**TASK BRIEF:**
Every line of the entries below from the one containing "Compare (0)" to the one containing "double berth", both ends included, must be written out exactly. No other line belongs in the answer.
--- MATERIAL FOR THE TASK ---
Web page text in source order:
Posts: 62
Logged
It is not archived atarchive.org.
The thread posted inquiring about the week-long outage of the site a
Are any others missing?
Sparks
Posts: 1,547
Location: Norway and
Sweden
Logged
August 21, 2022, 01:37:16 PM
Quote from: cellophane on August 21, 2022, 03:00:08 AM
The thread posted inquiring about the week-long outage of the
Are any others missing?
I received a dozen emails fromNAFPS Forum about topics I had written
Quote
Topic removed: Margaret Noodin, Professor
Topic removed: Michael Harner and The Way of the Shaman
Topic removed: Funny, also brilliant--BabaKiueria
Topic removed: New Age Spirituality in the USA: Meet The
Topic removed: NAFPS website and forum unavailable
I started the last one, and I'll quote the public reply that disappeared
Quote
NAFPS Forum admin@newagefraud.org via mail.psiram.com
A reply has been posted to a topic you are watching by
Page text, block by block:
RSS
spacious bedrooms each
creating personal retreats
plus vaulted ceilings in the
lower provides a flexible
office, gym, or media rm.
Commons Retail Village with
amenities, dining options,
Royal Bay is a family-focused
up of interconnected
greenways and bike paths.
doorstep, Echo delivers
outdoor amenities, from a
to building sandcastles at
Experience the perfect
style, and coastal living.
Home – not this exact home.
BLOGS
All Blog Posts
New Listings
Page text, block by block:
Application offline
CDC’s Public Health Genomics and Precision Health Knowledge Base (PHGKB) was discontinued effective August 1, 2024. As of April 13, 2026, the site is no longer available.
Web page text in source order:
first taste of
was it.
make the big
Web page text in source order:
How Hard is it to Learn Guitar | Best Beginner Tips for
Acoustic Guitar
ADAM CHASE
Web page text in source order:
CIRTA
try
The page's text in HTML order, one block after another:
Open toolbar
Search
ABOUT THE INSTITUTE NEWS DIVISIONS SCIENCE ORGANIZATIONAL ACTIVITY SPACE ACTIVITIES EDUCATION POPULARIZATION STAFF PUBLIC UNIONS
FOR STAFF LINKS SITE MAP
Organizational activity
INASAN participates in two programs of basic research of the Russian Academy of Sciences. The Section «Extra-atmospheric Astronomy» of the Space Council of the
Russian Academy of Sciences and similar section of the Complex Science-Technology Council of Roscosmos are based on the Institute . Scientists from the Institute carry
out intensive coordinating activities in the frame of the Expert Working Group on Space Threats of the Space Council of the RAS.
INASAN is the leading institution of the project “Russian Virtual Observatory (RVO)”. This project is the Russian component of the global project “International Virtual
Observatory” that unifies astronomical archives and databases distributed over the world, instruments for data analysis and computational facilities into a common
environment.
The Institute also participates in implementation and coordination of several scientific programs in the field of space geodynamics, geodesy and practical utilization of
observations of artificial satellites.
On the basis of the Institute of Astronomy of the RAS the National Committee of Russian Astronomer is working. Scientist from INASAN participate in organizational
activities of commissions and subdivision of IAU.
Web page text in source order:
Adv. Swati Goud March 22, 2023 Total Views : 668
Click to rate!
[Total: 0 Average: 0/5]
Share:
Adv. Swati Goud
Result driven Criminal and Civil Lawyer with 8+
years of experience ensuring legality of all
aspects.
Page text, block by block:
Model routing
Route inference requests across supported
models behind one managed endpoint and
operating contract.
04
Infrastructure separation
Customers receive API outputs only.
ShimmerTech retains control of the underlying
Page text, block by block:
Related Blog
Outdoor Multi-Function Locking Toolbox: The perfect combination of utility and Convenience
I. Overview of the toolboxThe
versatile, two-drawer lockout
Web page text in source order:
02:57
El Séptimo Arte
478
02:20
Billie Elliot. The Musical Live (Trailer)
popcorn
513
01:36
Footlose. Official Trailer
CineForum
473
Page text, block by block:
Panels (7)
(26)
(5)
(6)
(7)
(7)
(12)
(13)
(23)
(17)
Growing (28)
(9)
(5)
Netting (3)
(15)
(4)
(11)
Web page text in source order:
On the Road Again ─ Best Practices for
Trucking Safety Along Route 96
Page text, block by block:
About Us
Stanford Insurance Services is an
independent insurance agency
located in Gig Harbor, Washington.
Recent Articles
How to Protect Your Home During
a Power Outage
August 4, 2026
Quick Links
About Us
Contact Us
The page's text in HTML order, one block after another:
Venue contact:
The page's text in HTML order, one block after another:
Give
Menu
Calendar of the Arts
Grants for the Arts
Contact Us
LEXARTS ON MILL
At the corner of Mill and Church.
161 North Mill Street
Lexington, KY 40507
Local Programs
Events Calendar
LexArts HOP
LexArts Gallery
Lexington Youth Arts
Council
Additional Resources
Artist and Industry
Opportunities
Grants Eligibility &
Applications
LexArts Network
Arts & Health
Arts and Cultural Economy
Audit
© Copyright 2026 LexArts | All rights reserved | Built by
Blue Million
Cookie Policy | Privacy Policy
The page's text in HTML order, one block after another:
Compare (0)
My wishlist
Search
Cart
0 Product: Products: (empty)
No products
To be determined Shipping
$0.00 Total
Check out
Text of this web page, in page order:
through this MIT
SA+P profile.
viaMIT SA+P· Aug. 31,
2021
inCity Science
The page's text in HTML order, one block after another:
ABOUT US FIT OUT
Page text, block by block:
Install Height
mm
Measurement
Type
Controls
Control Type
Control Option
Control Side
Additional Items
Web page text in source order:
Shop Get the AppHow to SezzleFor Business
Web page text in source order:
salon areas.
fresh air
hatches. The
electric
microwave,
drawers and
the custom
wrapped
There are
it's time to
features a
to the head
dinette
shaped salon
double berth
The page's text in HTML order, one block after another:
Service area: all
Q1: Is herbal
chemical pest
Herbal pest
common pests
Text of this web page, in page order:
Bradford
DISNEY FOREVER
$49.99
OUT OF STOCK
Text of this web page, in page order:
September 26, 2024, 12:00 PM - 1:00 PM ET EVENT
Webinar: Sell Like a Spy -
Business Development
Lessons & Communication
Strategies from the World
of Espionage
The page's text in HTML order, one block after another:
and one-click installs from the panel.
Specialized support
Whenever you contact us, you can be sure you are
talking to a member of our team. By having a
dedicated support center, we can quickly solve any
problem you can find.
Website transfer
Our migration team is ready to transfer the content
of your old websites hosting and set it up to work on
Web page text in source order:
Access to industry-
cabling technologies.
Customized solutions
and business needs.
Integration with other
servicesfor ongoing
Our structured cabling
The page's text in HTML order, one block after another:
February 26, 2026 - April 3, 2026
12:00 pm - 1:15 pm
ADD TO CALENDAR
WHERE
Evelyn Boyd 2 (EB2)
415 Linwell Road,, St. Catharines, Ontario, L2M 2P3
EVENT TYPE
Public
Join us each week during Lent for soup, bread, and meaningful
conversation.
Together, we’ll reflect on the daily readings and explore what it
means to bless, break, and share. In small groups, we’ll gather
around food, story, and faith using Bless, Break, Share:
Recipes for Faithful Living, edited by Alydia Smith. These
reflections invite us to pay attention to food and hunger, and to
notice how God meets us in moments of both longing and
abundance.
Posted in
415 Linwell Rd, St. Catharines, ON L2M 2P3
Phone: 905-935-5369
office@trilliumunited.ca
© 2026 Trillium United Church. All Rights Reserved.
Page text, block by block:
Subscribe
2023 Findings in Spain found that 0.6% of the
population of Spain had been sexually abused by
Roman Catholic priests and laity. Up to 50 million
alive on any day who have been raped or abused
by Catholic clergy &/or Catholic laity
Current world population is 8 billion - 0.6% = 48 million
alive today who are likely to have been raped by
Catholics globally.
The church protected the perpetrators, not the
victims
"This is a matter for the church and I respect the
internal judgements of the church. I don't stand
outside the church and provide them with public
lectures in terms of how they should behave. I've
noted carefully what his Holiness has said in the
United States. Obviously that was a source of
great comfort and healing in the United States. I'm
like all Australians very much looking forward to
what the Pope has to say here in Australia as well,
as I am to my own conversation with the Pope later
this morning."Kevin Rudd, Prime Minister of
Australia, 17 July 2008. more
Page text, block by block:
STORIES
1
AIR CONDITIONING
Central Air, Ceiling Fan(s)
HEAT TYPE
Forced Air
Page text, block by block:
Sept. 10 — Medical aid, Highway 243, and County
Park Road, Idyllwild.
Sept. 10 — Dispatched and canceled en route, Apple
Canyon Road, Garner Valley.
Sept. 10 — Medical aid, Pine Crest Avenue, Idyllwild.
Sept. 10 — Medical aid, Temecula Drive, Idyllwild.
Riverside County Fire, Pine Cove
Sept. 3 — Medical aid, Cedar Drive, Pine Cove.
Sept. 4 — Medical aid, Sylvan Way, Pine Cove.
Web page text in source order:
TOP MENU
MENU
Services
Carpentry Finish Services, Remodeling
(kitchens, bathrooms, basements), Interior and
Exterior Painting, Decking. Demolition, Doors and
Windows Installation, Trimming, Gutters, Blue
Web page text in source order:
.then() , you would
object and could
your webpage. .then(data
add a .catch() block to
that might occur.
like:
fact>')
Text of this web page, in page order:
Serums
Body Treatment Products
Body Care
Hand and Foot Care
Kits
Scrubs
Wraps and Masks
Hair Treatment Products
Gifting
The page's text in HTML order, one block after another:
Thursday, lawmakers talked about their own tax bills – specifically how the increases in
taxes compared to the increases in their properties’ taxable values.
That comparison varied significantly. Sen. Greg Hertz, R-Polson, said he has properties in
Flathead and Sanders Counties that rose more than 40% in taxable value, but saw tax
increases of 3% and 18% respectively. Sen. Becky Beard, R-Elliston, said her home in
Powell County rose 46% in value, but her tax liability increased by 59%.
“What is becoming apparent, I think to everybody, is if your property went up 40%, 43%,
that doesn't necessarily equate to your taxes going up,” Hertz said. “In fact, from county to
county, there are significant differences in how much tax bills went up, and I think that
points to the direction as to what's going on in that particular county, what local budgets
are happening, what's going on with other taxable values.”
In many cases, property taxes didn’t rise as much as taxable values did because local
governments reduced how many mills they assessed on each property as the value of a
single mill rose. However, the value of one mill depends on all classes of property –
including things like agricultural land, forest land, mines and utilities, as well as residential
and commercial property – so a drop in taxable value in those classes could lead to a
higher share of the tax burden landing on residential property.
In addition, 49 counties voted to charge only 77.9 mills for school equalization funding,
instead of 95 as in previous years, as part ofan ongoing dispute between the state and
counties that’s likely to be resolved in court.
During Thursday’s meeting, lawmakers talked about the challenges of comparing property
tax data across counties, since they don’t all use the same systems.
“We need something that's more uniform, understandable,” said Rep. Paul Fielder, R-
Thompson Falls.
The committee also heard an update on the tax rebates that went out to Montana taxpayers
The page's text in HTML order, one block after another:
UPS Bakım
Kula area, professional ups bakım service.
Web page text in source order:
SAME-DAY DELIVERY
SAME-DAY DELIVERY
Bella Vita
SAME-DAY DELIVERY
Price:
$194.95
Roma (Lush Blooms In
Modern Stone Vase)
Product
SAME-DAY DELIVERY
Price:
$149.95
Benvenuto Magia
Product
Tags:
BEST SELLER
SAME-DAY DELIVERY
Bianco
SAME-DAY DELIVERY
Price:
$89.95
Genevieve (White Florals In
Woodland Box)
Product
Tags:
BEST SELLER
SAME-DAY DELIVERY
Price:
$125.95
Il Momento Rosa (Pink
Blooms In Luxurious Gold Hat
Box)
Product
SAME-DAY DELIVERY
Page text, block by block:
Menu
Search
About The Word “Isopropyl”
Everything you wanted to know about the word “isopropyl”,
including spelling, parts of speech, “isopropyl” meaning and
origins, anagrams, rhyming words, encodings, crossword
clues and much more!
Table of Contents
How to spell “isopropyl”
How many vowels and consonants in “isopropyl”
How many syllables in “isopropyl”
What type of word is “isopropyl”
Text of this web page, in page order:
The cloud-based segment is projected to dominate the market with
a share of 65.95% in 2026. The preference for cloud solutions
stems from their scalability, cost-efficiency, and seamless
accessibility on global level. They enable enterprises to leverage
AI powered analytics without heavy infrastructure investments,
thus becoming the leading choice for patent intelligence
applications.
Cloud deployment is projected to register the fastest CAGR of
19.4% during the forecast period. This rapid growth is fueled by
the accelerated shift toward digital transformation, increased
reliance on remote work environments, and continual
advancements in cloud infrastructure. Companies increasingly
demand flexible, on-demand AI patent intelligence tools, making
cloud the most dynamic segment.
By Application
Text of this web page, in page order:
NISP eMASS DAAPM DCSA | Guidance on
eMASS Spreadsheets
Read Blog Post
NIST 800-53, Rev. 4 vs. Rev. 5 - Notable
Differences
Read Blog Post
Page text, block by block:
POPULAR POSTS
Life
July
---
**EXERCISE SOLUTION:**
Compare (0)
My wishlist
Search
Cart
0 Product: Products: (empty)
No products
To be determined Shipping
$0.00 Total
Check out
Text of this web page, in page order:
through this MIT
SA+P profile.
viaMIT SA+P· Aug. 31,
2021
inCity Science
The page's text in HTML order, one block after another:
ABOUT US FIT OUT
Page text, block by block:
Install Height
mm
Measurement
Type
Controls
Control Type
Control Option
Control Side
Additional Items
Web page text in source order:
Shop Get the AppHow to SezzleFor Business
Web page text in source order:
salon areas.
fresh air
hatches. The
electric
microwave,
drawers and
the custom
wrapped
There are
it's time to
features a
to the head
dinette
shaped salon
double berth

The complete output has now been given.